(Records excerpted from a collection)
-=-=-

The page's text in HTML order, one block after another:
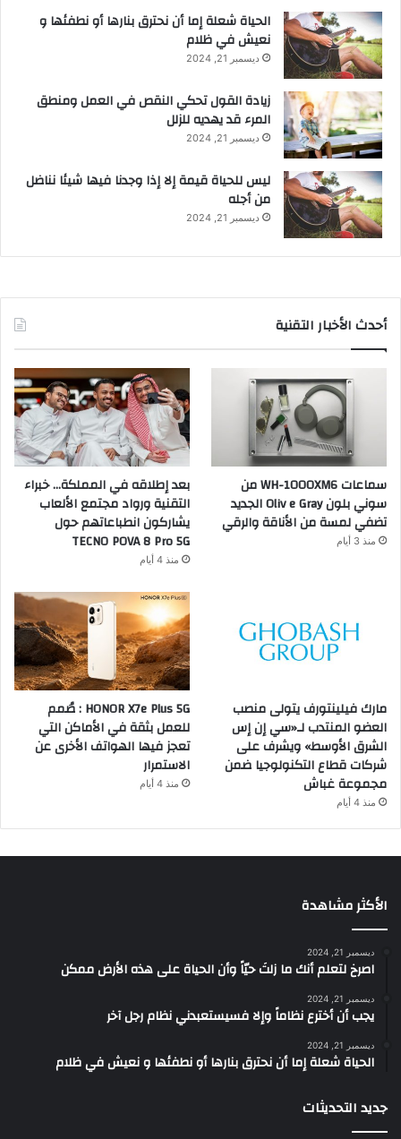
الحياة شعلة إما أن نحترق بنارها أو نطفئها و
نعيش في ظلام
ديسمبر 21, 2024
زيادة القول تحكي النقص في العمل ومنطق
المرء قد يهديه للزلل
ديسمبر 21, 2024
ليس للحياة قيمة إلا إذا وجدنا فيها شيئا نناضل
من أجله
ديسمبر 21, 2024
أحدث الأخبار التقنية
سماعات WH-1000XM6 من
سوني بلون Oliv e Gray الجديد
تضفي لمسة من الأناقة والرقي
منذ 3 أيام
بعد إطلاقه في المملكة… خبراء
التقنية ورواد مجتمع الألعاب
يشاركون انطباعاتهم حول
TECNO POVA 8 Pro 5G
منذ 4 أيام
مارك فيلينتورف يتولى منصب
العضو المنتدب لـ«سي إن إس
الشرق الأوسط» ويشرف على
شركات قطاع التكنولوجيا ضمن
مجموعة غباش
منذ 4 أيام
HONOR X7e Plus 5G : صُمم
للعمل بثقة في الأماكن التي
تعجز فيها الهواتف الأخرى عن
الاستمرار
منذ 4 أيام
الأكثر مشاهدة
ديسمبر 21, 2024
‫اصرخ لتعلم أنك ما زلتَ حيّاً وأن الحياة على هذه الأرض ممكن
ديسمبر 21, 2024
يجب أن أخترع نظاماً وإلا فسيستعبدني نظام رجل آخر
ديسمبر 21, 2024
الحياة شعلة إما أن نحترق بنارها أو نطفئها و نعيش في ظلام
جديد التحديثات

-=-=-

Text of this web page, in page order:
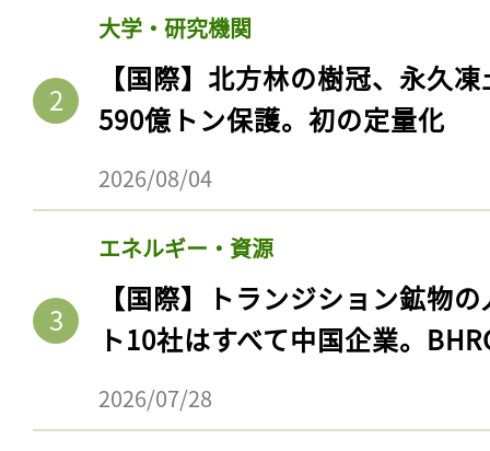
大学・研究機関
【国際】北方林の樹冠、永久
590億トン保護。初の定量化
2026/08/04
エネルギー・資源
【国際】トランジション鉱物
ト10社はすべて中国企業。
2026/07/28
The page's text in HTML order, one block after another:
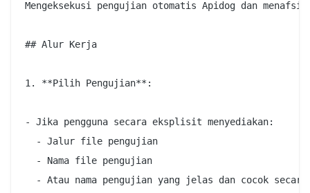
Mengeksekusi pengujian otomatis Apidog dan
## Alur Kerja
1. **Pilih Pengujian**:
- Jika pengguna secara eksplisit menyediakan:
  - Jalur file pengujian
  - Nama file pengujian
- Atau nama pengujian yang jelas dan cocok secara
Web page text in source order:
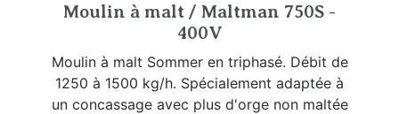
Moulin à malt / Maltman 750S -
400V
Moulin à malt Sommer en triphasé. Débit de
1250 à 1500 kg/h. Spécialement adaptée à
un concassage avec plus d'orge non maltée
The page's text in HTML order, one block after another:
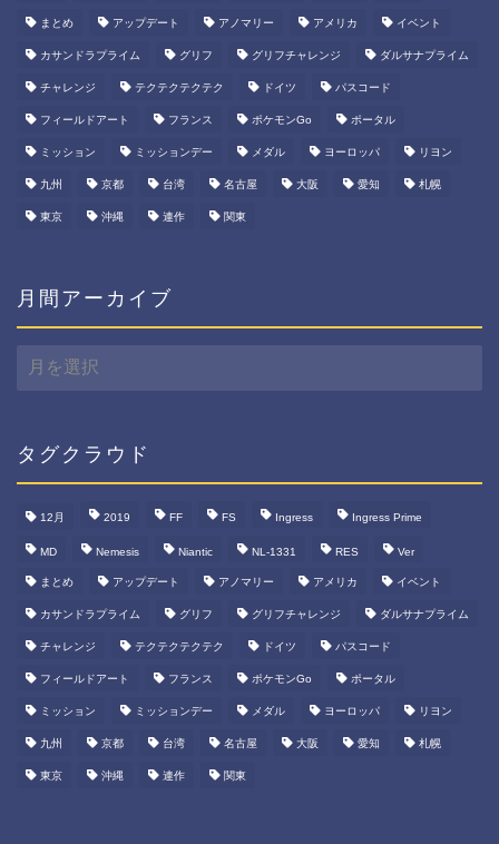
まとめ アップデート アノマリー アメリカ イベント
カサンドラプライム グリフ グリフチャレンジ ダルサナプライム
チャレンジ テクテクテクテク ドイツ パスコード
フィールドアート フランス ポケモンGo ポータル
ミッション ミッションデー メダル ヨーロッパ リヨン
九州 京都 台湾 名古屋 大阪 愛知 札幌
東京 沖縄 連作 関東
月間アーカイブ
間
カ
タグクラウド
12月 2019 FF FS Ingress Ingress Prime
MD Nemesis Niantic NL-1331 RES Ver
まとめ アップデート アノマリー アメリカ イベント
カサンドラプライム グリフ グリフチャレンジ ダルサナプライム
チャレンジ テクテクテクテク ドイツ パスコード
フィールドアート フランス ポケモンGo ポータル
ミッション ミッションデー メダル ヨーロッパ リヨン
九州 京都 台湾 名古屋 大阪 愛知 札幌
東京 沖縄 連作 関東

-=-=-

(EXERCISE INSTRUCTIONS) A single number is asked for: how many lines in the entries above hold the string "نحترق".

(SOLUTION TO THE EXERCISE) 2